Segment Start: Material provided

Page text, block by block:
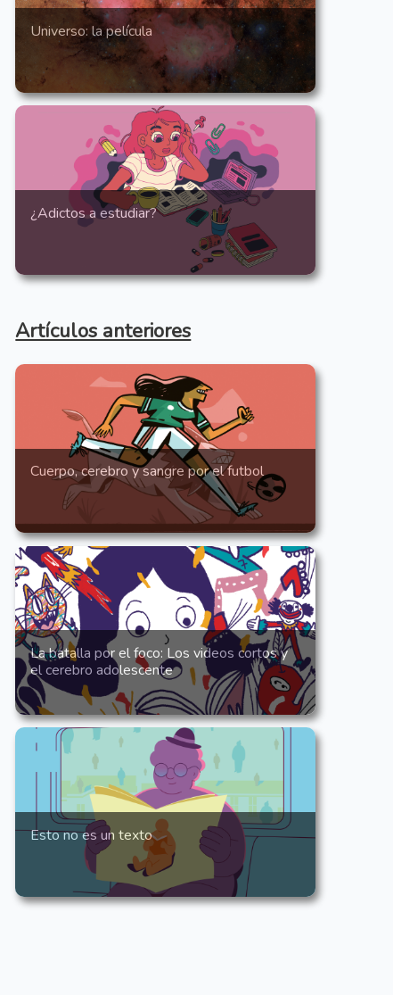
Universo: la película
¿Adictos a estudiar?
Artículos anteriores
Cuerpo, cerebro y sangre por el futbol
La batalla por el foco: Los videos cortos y
el cerebro adolescente
Esto no es un texto

Segment End: Material provided

## Task goal
Since the pictures are not part of the copy, transcribe only the remaining material, exactly.

## Result of this task
Page text, block by block:
Universo: la película
¿Adictos a estudiar?
Artículos anteriores
Cuerpo, cerebro y sangre por el futbol
La batalla por el foco: Los videos cortos y
el cerebro adolescente
Esto no es un texto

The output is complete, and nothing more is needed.